Prerequisites: None  
PCST 397  Internship  (1-8 Credits)  
Each peace studies major is required to spend a minimum of 160 hours in a placement relating to his or her area of interest in the field. All student proposals for internships will meet the criteria established by the peace studies program and will demonstrate the relationship of the proposed internship to the purposes of the program. Ordinarily, the internship will precede PCST 399.
Prerequisites: None  
Attributes: Experiential Engagement (EX)  
PCST 399  Peace Studies Capstone  (4 Credits)  
This course enables senior peace studies majors and minors to begin integrating their academic experiences into a more comprehensive view of the field, while giving them the opportunity to work together to study an important problem that is central to the discipline. The choice of that problem is left up to the individual instructor and may change from year to year. Recent topics have included “Why war?”, “What do we mean by development?” and “Is peace possible?”. Spring.
Prerequisites: None  
Restrictions: Enrollment is limited to students with a major in Peace Studies.   
Equivalent courses: PCST 399A  
PCST 399A  Peace Studies Capstone: Is Peace Possible?  (4 Credits)  
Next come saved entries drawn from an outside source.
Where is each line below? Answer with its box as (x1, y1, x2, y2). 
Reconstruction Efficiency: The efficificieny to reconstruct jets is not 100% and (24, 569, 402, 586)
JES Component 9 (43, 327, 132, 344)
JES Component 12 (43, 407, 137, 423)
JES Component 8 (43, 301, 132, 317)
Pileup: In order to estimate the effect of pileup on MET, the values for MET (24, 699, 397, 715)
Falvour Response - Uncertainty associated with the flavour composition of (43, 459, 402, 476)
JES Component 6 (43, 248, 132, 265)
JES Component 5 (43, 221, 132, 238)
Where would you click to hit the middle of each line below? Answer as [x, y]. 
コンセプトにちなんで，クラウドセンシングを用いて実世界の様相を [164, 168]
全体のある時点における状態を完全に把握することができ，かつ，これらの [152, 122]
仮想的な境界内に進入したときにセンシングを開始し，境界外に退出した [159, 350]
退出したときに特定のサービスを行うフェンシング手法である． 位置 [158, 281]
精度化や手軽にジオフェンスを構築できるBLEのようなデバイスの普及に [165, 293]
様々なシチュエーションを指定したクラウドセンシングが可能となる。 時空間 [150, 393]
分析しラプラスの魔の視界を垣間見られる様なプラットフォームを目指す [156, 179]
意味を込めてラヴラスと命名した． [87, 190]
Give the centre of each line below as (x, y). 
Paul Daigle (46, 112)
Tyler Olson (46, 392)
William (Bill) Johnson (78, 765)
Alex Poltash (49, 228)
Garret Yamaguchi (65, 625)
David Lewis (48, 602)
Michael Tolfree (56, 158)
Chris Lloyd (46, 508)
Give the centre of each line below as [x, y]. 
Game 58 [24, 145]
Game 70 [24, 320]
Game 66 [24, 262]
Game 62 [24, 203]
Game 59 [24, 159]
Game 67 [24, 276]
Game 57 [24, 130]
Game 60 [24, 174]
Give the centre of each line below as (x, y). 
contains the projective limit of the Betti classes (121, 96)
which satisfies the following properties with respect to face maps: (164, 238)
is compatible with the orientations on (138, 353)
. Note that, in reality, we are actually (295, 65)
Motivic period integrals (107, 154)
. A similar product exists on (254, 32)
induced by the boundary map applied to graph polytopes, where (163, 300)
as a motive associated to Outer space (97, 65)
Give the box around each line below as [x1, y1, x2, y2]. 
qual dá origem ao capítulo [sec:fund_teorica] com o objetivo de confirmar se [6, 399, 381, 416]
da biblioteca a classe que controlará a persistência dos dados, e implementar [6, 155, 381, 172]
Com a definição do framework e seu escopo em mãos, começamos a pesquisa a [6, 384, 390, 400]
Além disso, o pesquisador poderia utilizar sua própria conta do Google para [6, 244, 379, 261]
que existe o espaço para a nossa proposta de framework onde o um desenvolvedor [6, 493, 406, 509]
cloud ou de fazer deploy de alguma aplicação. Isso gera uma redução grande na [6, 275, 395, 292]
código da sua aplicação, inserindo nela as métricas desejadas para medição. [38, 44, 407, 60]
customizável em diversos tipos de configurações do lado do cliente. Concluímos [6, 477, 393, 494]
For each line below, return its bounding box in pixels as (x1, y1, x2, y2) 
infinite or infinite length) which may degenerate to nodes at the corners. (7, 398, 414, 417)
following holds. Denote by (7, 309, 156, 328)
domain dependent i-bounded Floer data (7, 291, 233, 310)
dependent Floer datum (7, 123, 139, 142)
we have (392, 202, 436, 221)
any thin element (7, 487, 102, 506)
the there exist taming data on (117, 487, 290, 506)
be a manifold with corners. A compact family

Are human beings naturally violent and warlike, or do we have the potential for peace? John Lennon once said, "If everyone demanded peace instead of another television set, then there'd be peace." Maybe it's not quite that simple, but is peace possible? If it is, how might we achieve it, and what roles can individuals play in the process? This course is designed to help senior peace studies majors and minors search for and evaluate answers to these and related questions by examining theories and evidence from a variety of fields (including, but not limited to: peace studies, anthropology, psychology, history, sociology, biology, and futures studies), with a view to integrating their four year academic experience. Preference given to senior Peace Studies majors & minors.
Prerequisites: None  
Restrictions: Enrollment is limited to students with a major, minor, or concentration in Peace Studies.   
Equivalent courses: PCST 399  
PCST 399B  Peace Studies Capstone: Building Peace  (4 Credits)  
Peacebuilding encompasses all activities aimed at developing positive intergroup ties, providing an environment that guarantees rights, preventing violence, and promoting integral human development at various levels of society. In this course we will explore the theory and practice of peacebuilding and how it can be related to such areas as environmental issues, international development, business, sports, gender, health, and media, among others. Factors contributing to the success or failure of peacebuilding efforts, and methods for designing and evaluating projects, will also be examined.
Prerequisites: None  
Restrictions: Enrollment limited to students with a class of Junior or Senior.   
Equivalent courses: PCST 399  
PCST 399C  Capstone: What Do We Mean by Development?  (4 Credits)  
Development is a dynamic process that involves the efforts of individuals, communities, nations, international organizations, and social movements. "Development" promises generalized gains, threatens people's livelihoods, and provides powerful metaphors to justify large scale social change. In short, where you stand on development often depends on where you sit. Development's powerful polarizing and integrative dimensions are perfect for an intense evaluation of means and ends. This course will rely heavily on primary texts to explore the meaning of "development" from a wide variety of perspectives and help us to define our own meaning of development. Prerequisite JN or SR standing
Prerequisites: None  
Restrictions: Enrollment limited to students with a class of Junior or Senior.